Retype, exactly and completely, the listing that comes next, skipping its images.

Extracted records: Begin

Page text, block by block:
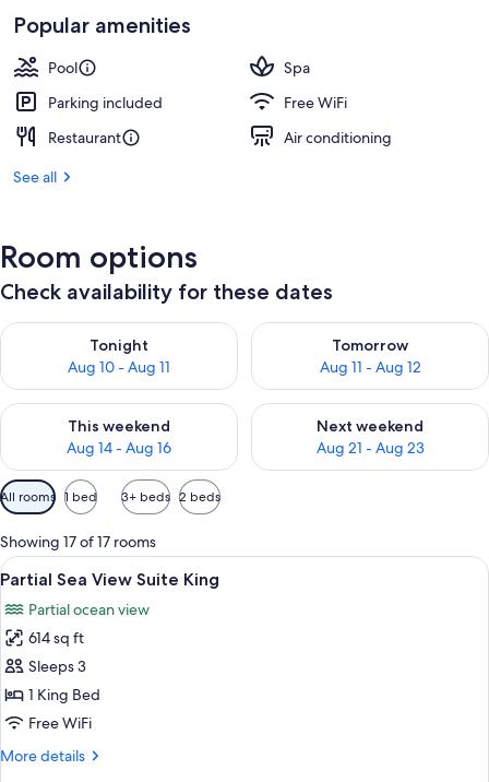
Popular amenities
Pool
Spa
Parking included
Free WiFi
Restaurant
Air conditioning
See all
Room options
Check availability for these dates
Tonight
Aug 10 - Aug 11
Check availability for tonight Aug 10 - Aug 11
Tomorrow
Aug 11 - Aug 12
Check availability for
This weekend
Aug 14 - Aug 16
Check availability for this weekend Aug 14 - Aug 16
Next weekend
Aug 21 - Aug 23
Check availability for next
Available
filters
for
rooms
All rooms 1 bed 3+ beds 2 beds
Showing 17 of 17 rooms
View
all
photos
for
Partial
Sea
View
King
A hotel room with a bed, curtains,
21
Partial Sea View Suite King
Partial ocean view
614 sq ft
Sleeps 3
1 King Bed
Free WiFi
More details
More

Extracted records: End

## Answer for the task
Page text, block by block:
Popular amenities
Pool
Spa
Parking included
Free WiFi
Restaurant
Air conditioning
See all
Room options
Check availability for these dates
Tonight
Aug 10 - Aug 11
Check availability for tonight Aug 10 - Aug 11
Tomorrow
Aug 11 - Aug 12
Check availability for
This weekend
Aug 14 - Aug 16
Check availability for this weekend Aug 14 - Aug 16
Next weekend
Aug 21 - Aug 23
Check availability for next
Available
filters
for
rooms
All rooms 1 bed 3+ beds 2 beds
Showing 17 of 17 rooms
View
all
photos
for
Partial
Sea
View
King
A hotel room with a bed, curtains,
21
Partial Sea View Suite King
Partial ocean view
614 sq ft
Sleeps 3
1 King Bed
Free WiFi
More details
More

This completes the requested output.